__SOURCE DATA__
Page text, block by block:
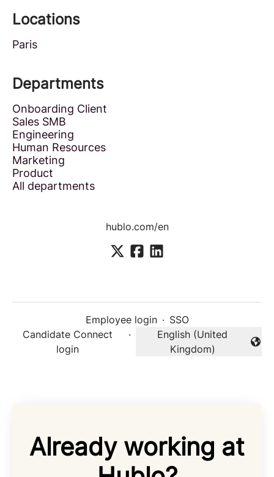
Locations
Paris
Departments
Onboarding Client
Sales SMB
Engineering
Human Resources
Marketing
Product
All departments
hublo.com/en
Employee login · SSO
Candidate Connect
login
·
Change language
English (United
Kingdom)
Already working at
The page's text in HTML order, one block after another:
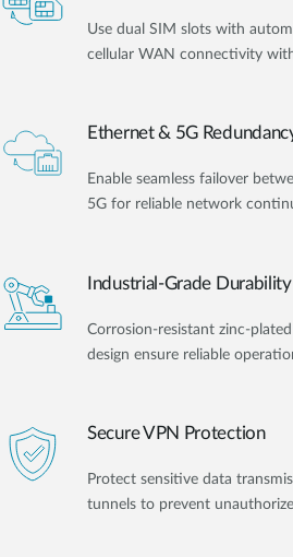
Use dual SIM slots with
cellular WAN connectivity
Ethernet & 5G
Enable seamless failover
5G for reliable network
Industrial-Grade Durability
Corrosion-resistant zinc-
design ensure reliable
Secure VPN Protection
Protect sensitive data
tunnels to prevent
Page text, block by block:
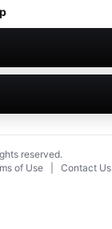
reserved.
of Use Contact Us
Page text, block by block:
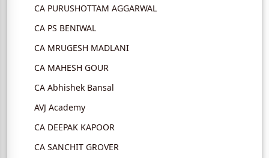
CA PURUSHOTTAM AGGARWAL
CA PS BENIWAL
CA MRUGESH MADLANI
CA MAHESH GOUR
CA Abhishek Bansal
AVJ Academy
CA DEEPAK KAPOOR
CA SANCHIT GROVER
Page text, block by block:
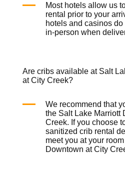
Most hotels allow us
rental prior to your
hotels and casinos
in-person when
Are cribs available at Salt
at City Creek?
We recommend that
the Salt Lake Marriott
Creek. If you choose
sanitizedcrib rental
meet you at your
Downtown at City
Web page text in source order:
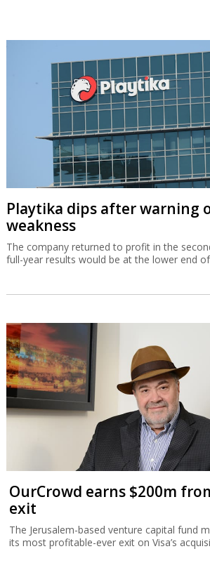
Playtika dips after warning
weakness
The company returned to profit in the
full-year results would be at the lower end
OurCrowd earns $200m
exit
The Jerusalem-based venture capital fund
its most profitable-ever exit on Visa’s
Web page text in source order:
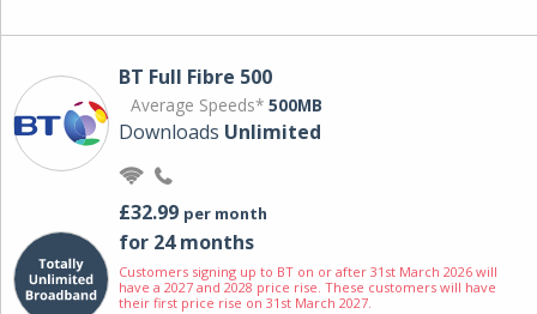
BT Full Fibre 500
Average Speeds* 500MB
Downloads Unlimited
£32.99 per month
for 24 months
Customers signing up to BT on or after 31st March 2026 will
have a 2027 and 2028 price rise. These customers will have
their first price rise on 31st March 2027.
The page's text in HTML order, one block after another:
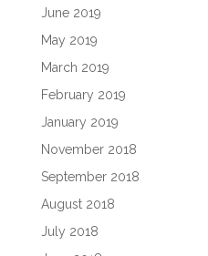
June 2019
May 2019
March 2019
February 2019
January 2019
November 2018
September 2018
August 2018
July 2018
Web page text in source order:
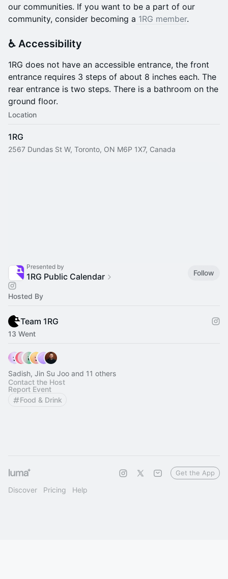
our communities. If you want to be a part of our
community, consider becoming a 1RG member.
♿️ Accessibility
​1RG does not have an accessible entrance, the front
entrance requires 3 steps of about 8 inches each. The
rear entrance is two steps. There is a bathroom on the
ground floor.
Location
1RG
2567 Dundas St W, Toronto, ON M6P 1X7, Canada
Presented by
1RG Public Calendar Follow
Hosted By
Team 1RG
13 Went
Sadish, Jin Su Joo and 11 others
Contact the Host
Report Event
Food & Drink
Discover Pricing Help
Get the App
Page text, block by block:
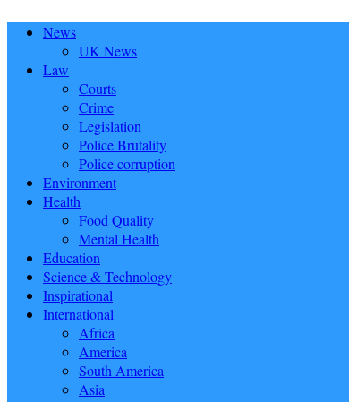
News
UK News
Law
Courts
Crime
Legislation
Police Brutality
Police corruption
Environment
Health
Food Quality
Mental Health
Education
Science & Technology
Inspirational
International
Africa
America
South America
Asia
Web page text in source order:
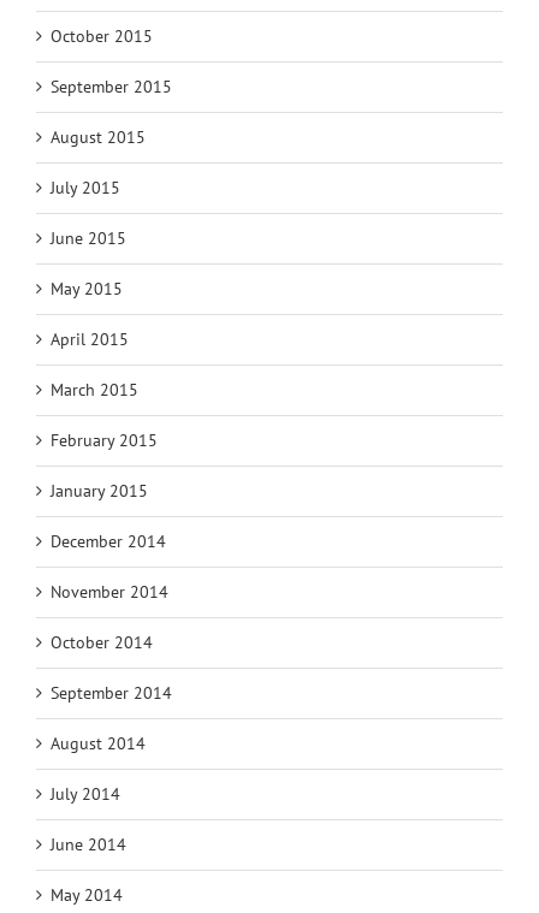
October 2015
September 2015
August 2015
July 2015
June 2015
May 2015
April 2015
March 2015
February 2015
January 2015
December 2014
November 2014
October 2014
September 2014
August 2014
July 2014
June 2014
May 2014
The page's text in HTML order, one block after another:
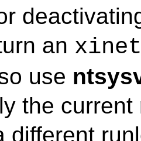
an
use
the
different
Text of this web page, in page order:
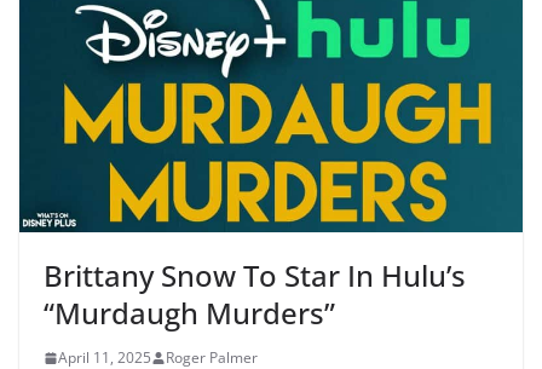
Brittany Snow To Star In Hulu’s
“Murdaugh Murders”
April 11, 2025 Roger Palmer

__WHAT YOU SHOULD DO__
Omit pictures; set down the rest of the material word for word.

__YOUR SOLUTION__
Page text, block by block:
Locations
Paris
Departments
Onboarding Client
Sales SMB
Engineering
Human Resources
Marketing
Product
All departments
hublo.com/en
Employee login · SSO
Candidate Connect
login
·
Change language
English (United
Kingdom)
Already working at
The page's text in HTML order, one block after another:
Use dual SIM slots with
cellular WAN connectivity
Ethernet & 5G
Enable seamless failover
5G for reliable network
Industrial-Grade Durability
Corrosion-resistant zinc-
design ensure reliable
Secure VPN Protection
Protect sensitive data
tunnels to prevent
Page text, block by block:
reserved.
of Use Contact Us
Page text, block by block:
CA PURUSHOTTAM AGGARWAL
CA PS BENIWAL
CA MRUGESH MADLANI
CA MAHESH GOUR
CA Abhishek Bansal
AVJ Academy
CA DEEPAK KAPOOR
CA SANCHIT GROVER
Page text, block by block:
Most hotels allow us
rental prior to your
hotels and casinos
in-person when
Are cribs available at Salt
at City Creek?
We recommend that
the Salt Lake Marriott
Creek. If you choose
sanitizedcrib rental
meet you at your
Downtown at City
Web page text in source order:
Playtika dips after warning
weakness
The company returned to profit in the
full-year results would be at the lower end
OurCrowd earns $200m
exit
The Jerusalem-based venture capital fund
its most profitable-ever exit on Visa’s
Web page text in source order:
BT Full Fibre 500
Average Speeds* 500MB
Downloads Unlimited
£32.99 per month
for 24 months
Customers signing up to BT on or after 31st March 2026 will
have a 2027 and 2028 price rise. These customers will have
their first price rise on 31st March 2027.
The page's text in HTML order, one block after another:
June 2019
May 2019
March 2019
February 2019
January 2019
November 2018
September 2018
August 2018
July 2018
Web page text in source order:
our communities. If you want to be a part of our
community, consider becoming a 1RG member.
♿️ Accessibility
​1RG does not have an accessible entrance, the front
entrance requires 3 steps of about 8 inches each. The
rear entrance is two steps. There is a bathroom on the
ground floor.
Location
1RG
2567 Dundas St W, Toronto, ON M6P 1X7, Canada
Presented by
1RG Public Calendar Follow
Hosted By
Team 1RG
13 Went
Sadish, Jin Su Joo and 11 others
Contact the Host
Report Event
Food & Drink
Discover Pricing Help
Get the App
Page text, block by block:
News
UK News
Law
Courts
Crime
Legislation
Police Brutality
Police corruption
Environment
Health
Food Quality
Mental Health
Education
Science & Technology
Inspirational
International
Africa
America
South America
Asia
Web page text in source order:
October 2015
September 2015
August 2015
July 2015
June 2015
May 2015
April 2015
March 2015
February 2015
January 2015
December 2014
November 2014
October 2014
September 2014
August 2014
July 2014
June 2014
May 2014
The page's text in HTML order, one block after another:
an
use
the
different
Text of this web page, in page order:
Brittany Snow To Star In Hulu’s
“Murdaugh Murders”
April 11, 2025 Roger Palmer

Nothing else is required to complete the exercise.